> WHAT IS EXPECTED
Going through the entries below, work out how many lines have the string "Printed" in them. Give the number and nothing more.

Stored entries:

■ ■ ■

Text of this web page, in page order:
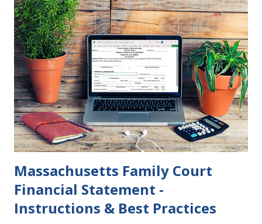
want to get divorced, then you can file a Motion to Dismiss
and the Judgment will be undone. Although many of my
clients who are getting divorced think the idea of getting
back together with their ex sounds crazy, I have had cases
where this happened. In addition to offering a grace
period to change your mind, the Nisi period has three
other legal effects: 1. The most obvious effect of the
waiting period is that you cannot remarry during the Nisi
period, be...
Massachusetts Family Court
Financial Statement -
Instructions & Best Practices
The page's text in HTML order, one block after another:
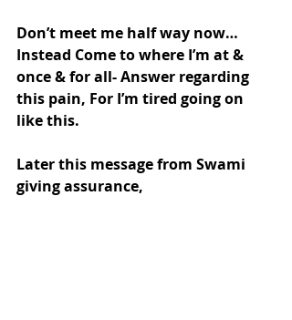
Don’t meet me half way now…
Instead Come to where I’m at &
once & for all- Answer regarding
this pain, For I’m tired going on
like this.
Later this message from Swami
giving assurance,
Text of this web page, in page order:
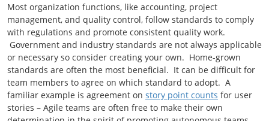
Most organization functions, like accounting, project
management, and quality control, follow standards to comply
with regulations and promote consistent quality work.
Government and industry standards are not always applicable
or necessary so consider creating your own. Home-grown
standards are often the most beneficial. It can be difficult for
team members to agree on which standard to adopt. A
familiar example is agreement on story point counts for user
stories – Agile teams are often free to make their own
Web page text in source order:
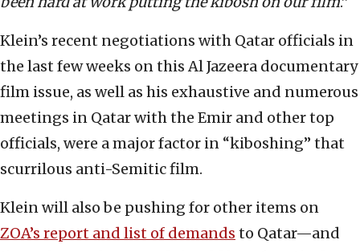
Klein’s recent negotiations with Qatar officials in
the last few weeks on this Al Jazeera documentary
film issue, as well as his exhaustive and numerous
meetings in Qatar with the Emir and other top
officials, were a major factor in “kiboshing” that
scurrilous anti-Semitic film.
Klein will also be pushing for other items on
ZOA’s report and list of demands to Qatar—and
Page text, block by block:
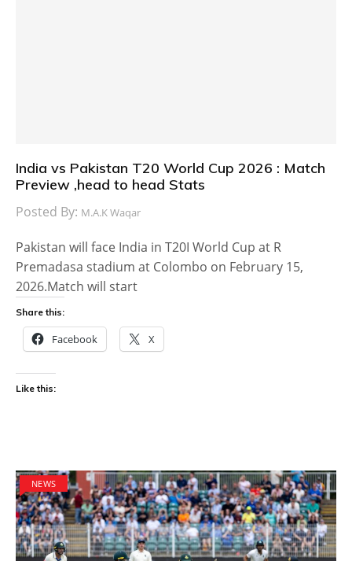
India vs Pakistan T20 World Cup 2026 : Match
Preview ,head to head Stats
Posted By: M.A.K Waqar
Pakistan will face India in T20I World Cup at R
Premadasa stadium at Colombo on February 15,
2026.Match will start
Share this:
Facebook X
Like this:
NEWS
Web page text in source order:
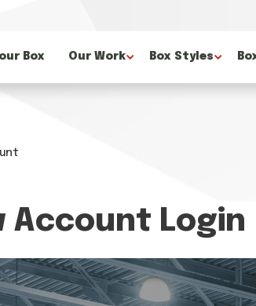
Box Our Work Box Styles
Account Login
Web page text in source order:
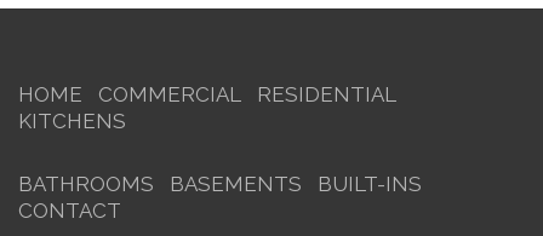
HOME COMMERCIAL
RESIDENTIAL
KITCHENS
BATHROOMS BASEMENTS
BUILT-INS
CONTACT
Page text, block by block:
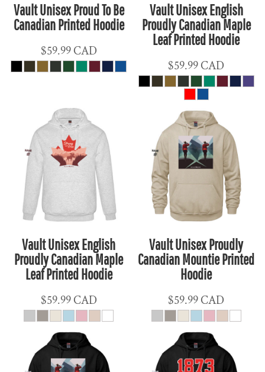
Vault Unisex Proud To Be
Canadian Printed Hoodie
$59.99CAD
Vault Unisex English
Proudly Canadian Maple
Leaf Printed Hoodie
$59.99CAD
Vault Unisex English
Proudly Canadian Maple
Leaf Printed Hoodie
$59.99CAD
Vault Unisex Proudly
Canadian Mountie Printed
Hoodie
$59.99CAD
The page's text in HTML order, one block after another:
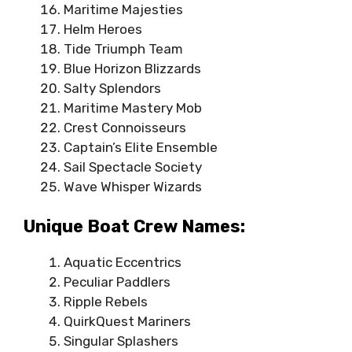
Maritime Majesties
Helm Heroes
Tide Triumph Team
Blue Horizon Blizzards
Salty Splendors
Maritime Mastery Mob
Crest Connoisseurs
Captain’s Elite Ensemble
Sail Spectacle Society
Wave Whisper Wizards
Unique Boat Crew Names:
Aquatic Eccentrics
Peculiar Paddlers
Ripple Rebels
QuirkQuest Mariners
Singular Splashers
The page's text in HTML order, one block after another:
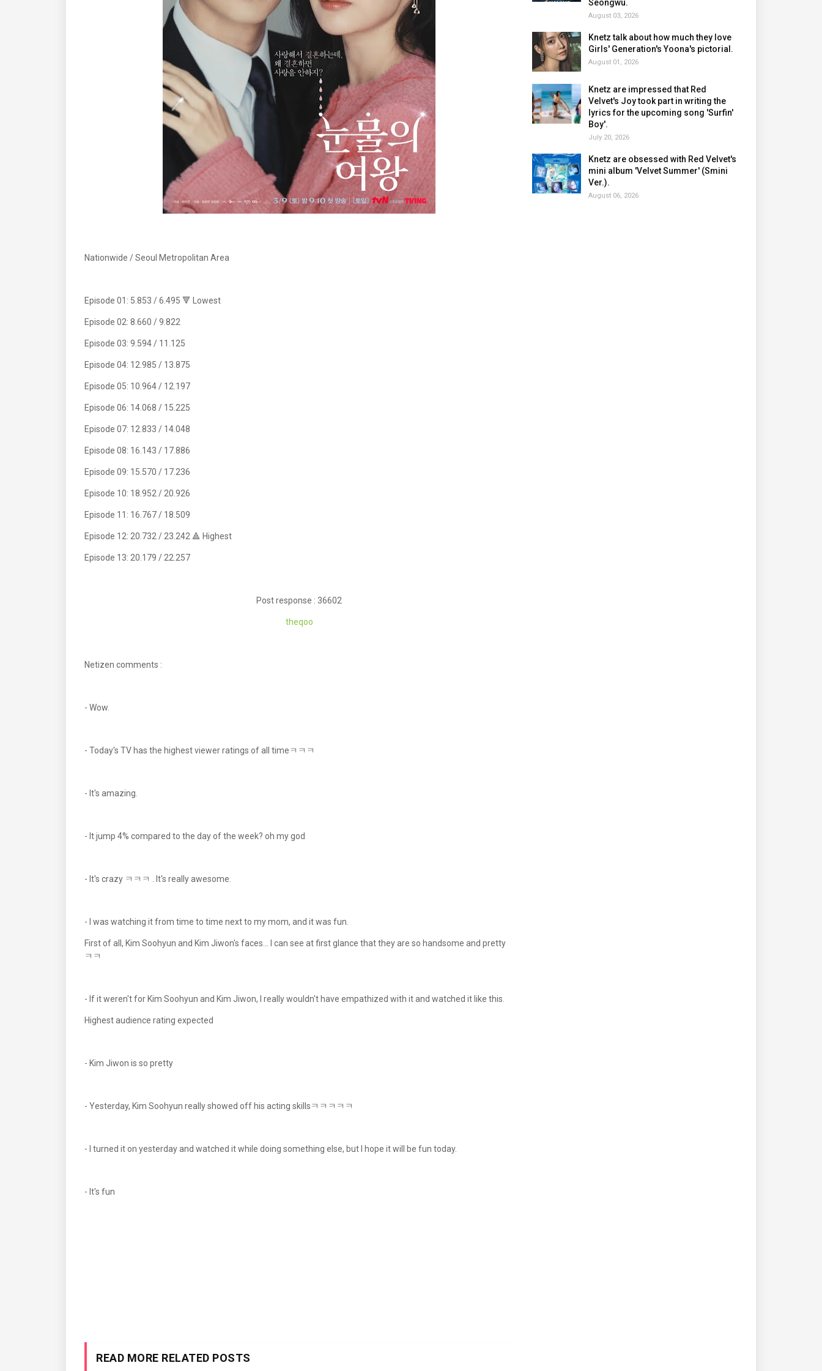
Nationwide / Seoul Metropolitan Area
Episode 01: 5.853 / 6.495 🔻 Lowest
Episode 02: 8.660 / 9.822
Episode 03: 9.594 / 11.125
Episode 04: 12.985 / 13.875
Episode 05: 10.964 / 12.197
Episode 06: 14.068 / 15.225
Episode 07: 12.833 / 14.048
Episode 08: 16.143 / 17.886
Episode 09: 15.570 / 17.236
Episode 10: 18.952 / 20.926
Episode 11: 16.767 / 18.509
Episode 12: 20.732 / 23.242 🔺 Highest
Episode 13: 20.179 / 22.257
Post response : 36602
theqoo
Netizen comments :
- Wow.
- Today's TV has the highest viewer ratings of all timeㅋㅋㅋ
- It's amazing.
- It jump 4% compared to the day of the week? oh my god
- It's crazy ㅋㅋㅋ . It's really awesome.
- I was watching it from time to time next to my mom, and it was fun.
First of all, Kim Soohyun and Kim Jiwon's faces... I can see at first glance that they are so handsome and pretty
ㅋㅋ
- If it weren't for Kim Soohyun and Kim Jiwon, I really wouldn't have empathized with it and watched it like this.
Highest audience rating expected
- Kim Jiwon is so pretty
- Yesterday, Kim Soohyun really showed off his acting skillsㅋㅋㅋㅋㅋ
- I turned it on yesterday and watched it while doing something else, but I hope it will be fun today.
- It's fun
READ MORE RELATED POSTS
Seongwu.
August 03, 2026
Knetz talk about how much they love
Girls' Generation's Yoona's pictorial.
August 01, 2026
Knetz are impressed that Red
Velvet's Joy took part in writing the
lyrics for the upcoming song 'Surfin'
Boy'.
July 20, 2026
Knetz are obsessed with Red Velvet's
mini album 'Velvet Summer' (Smini
Ver.).
August 06, 2026

■ ■ ■

> SOLUTION TO THE PROBLEM
4